Otherwise, the behavior for doctype-system
and doctype-public
parameters for the XHTML output method is described in 5.1.7 XML Output Method: the doctype-system and doctype-public Parameters.
undeclare-prefixes
Parameter
The behavior for undeclare-prefixes
parameter for the XHTML output method is described in 5.1.8 XML Output Method: the undeclare-prefixes Parameter.
normalization-form
Parameter
The behavior for normalization-form
parameter for the XHTML output method is described in 5.1.9 XML Output Method: the normalization-form Parameter.
media-type
Parameter
The behavior for media-type
parameter for the XHTML output method is described in 5.1.10 XML Output Method: the media-type Parameter.
use-character-maps
Parameter
The behavior for use-character-maps
parameter for the XHTML output method is described in 5.1.11 XML Output Method: the use-character-maps Parameter.
byte-order-mark
Parameter
The behavior for byte-order-mark
parameter for the XHTML output method is described in 5.1.12 XML Output Method: the byte-order-mark Parameter.
escape-uri-attributes
Parameter
If the escape-uri-attributes
parameter has
one of the values yes
, true
or 1
,
the XHTML output method
MUST apply URI escaping to
URI attribute values, except that relative URIs MUST NOT be absolutized.
Note:
This escaping is deliberately confined to non-ASCII characters,
because escaping of ASCII characters is not always appropriate, for
example when URIs or URI fragments are interpreted locally by the HTML
user agent. Even in the case of non-ASCII characters, escaping can
sometimes cause problems. More precise control of URI escaping is
therefore available by setting escape-uri-attributes
to
no
, and controlling the escaping of URIs by using methods defined in
Section
6.2 fn:encode-for-uri
FO31 and Section
6.3 fn:iri-to-uri
FO31.
include-content-type
Parameter
If the instance of the data model includes a head
element
recognized as
an HTML element,
and the include-content-type
parameter has
one of the values yes
, true
or 1
,
the XHTML output method
MUST
add a meta
element as the first child element of the
head
element, specifying the character encoding actually
used.
The meta
element SHOULD
be in no namespace if the head
element is in no namespace, and in the XHTML namespace if the
head
element is in the XHTML namespace.
For example,
<head> <meta http-equiv="Content-Type" content="text/html; charset=EUC-JP" /> ...
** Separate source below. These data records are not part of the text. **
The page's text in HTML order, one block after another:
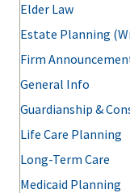
Elder Law
Estate Planning
Firm
General Info
Guardianship &
Life Care Planning
Long-Term Care
Medicaid Planning
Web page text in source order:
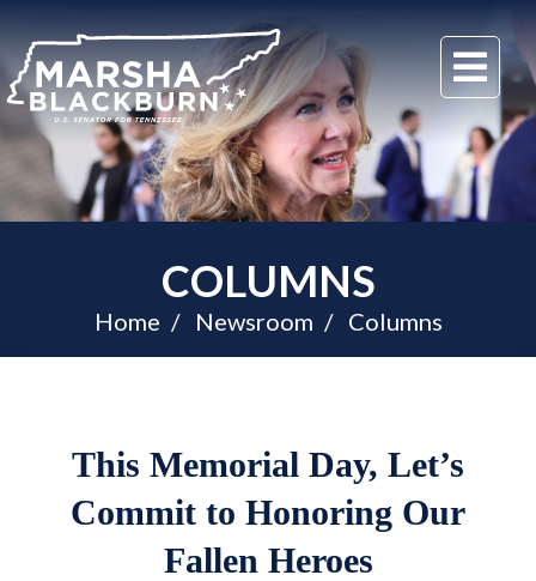
U.S.
Senator
Marsha
Blackburn
of
Tennessee
COLUMNS
Home Newsroom Columns
This Memorial Day, Let’s
Commit to Honoring Our
Fallen Heroes
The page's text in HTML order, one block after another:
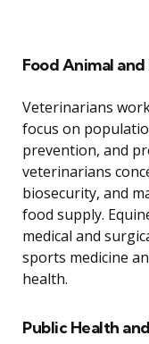
Food Animal
Veterinarians
focus on
prevention, and
veterinarians
biosecurity, and
food supply.
medical and
sports medicine
health.
Public Health
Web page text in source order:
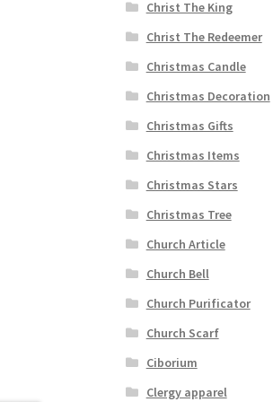
Christ The King
Christ The Redeemer
Christmas Candle
Christmas Decoration
Christmas Gifts
Christmas Items
Christmas Stars
Christmas Tree
Church Article
Church Bell
Church Purificator
Church Scarf
Ciborium
Clergy apparel
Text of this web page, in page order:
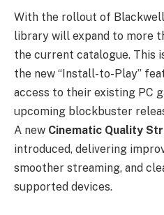
With the rollout of
library will expand to more
the current catalogue. This
the new “Install-to-Play”
access to their existing PC
upcoming blockbuster
A new Cinematic Quality
introduced, delivering
smoother streaming, and
supported devices.
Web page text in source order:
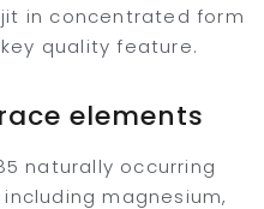
in concentrated form
quality feature.
elements
naturally occurring
magnesium,
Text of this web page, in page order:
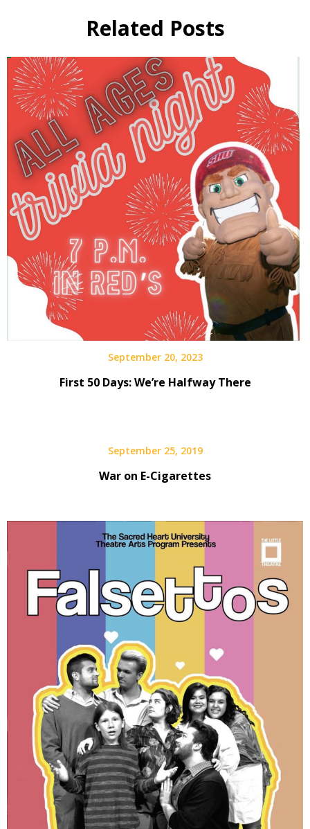
Related Posts
September 20, 2023
First 50 Days: We’re Halfway There
September 25, 2019
War on E-Cigarettes
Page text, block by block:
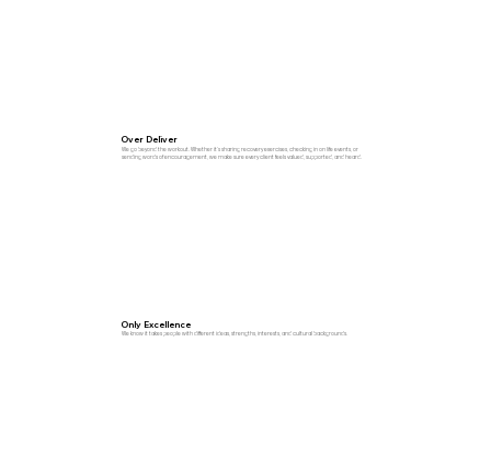
Over Deliver
We go beyond the workout. Whether it’s sharing recovery exercises, checking in on life events, or
sending words of encouragement, we make sure every client feels valued, supported, and heard.
Only Excellence
We know it takes people with different ideas, strengths, interests, and cultural backgrounds.
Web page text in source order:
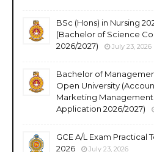
BSc (Hons) in Nursing
(Bachelor of Science
2026/2027)
July 23, 2026
Bachelor of
Open University
Marketing
Application 2026/2027)
GCE A/L Exam Practical
2026
July 23, 2026
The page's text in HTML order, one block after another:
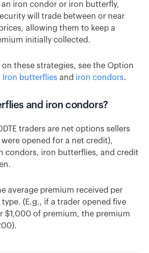
an iron condor or iron butterfly,
will trade between or near
allowing them to keep a
initially collected.
these strategies, see the Option
Iron butterflies and iron condors.
and iron condors?
traders are net options sellers
opened for a net credit),
condors, iron butterflies, and credit
average premium received per
(E.g., if a trader opened five
$1,000 of premium, the premium
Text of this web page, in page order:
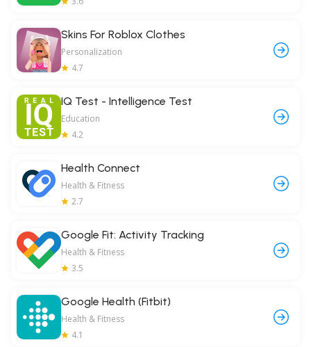
Skins For Roblox Clothes
Personalization
4.7
IQ Test - Intelligence Test
Education
4.2
Health Connect
Health & Fitness
2.7
Google Fit: Activity Tracking
Health & Fitness
3.5
Google Health (Fitbit)
Health & Fitness
4.1
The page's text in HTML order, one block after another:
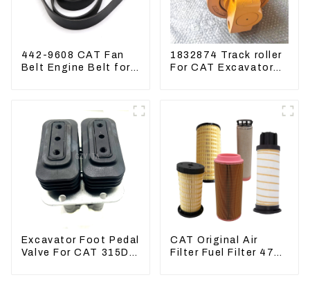
442-9608 CAT Fan
Belt Engine Belt for
1832874 Track roller
For CAT Excavator
Excavator Foot Pedal
Valve For CAT 315D
CAT Original Air
Filter Fuel Filter 479-
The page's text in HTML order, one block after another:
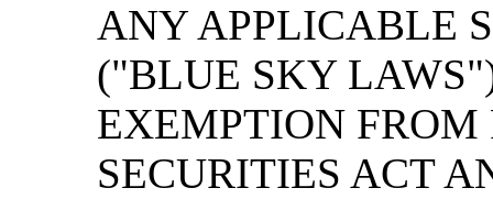
ANY APPLICABLE
("BLUE SKY
EXEMPTION FROM
SECURITIES ACT
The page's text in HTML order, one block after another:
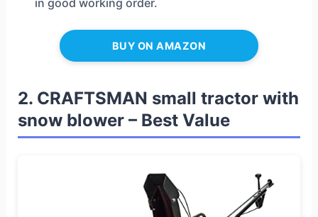
in good working order.
BUY ON AMAZON
2. CRAFTSMAN small tractor with
snow blower – Best Value
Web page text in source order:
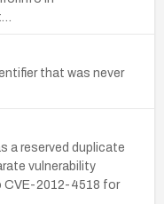
that was never
a reserved duplicate
vulnerability
CVE-2012-4518 for
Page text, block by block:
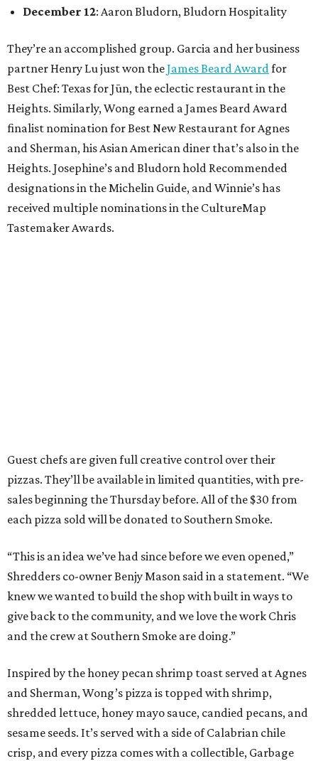
December 12: Aaron Bludorn, Bludorn Hospitality
They’re an accomplished group. Garcia and her business
partner Henry Lu just won theJames Beard Awardfor
Best Chef: Texas for Jūn, the eclectic restaurant in the
Heights. Similarly, Wong earned a James Beard Award
finalist nomination for Best New Restaurant for Agnes
and Sherman, his Asian American diner that’s also in the
Heights. Josephine’s and Bludorn hold Recommended
designations in the Michelin Guide, and Winnie’s has
received multiple nominations in the CultureMap
Tastemaker Awards.
Guest chefs are given full creative control over their
pizzas. They’ll be available in limited quantities, with pre-
sales beginning the Thursday before. All of the $30 from
each pizza sold will be donated to Southern Smoke.
“This is an idea we’ve had since before we even opened,”
Shredders co-owner Benjy Mason said in a statement. “We
knew we wanted to build the shop with built in ways to
give back to the community, and we love the work Chris
and the crew at Southern Smoke are doing.”
Inspired by the honey pecan shrimp toast served at Agnes
and Sherman, Wong’s pizza is topped with shrimp,
shredded lettuce, honey mayo sauce, candied pecans, and
sesame seeds. It’s served with a side of Calabrian chile
crisp, and every pizza comes with a collectible, Garbage
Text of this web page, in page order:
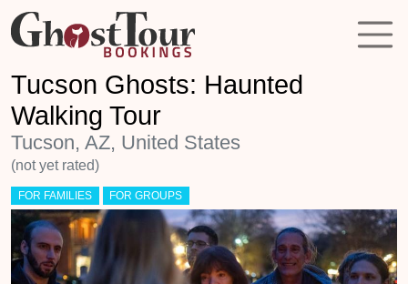
Tucson Ghosts: Haunted
Walking Tour
Tucson, AZ, United States
(not yet rated)
FOR FAMILIES FOR GROUPS

The content type SHOULD be set to the value given for the
media-type
parameter.
Note:
It is recommended that the host language use as default
value for this parameter one of the MIME types ([RFC2046]) registered for
XHTML. Currently, these are text/html
(registered by [RFC2854])
and application/xhtml+xml
(registered by [RFC3236]). Note that
some user agents fail to recognize the charset parameter if the
content type is not text/html
.
If a meta
element has been added to the head
element as described above,
then any existing meta
element child of the head
element having an
http-equiv
attribute with the value "Content-Type",
making the comparison
without regard to case
after first stripping leading and trailing spaces from the value of
the attribute solely for the purposes of comparison,
MUST be discarded.
Note:
This process removes possible parameters in the attribute value. For example,
<meta http-equiv="Content-Type" content="text/html;version='3.0'" />
in the data model instance would be replaced by,
<meta http-equiv="Content-Type" content="text/html;charset=utf-8" />
item-separator
Parameter
The effect of the item-separator
serialization parameter
is described in 2 Sequence Normalization.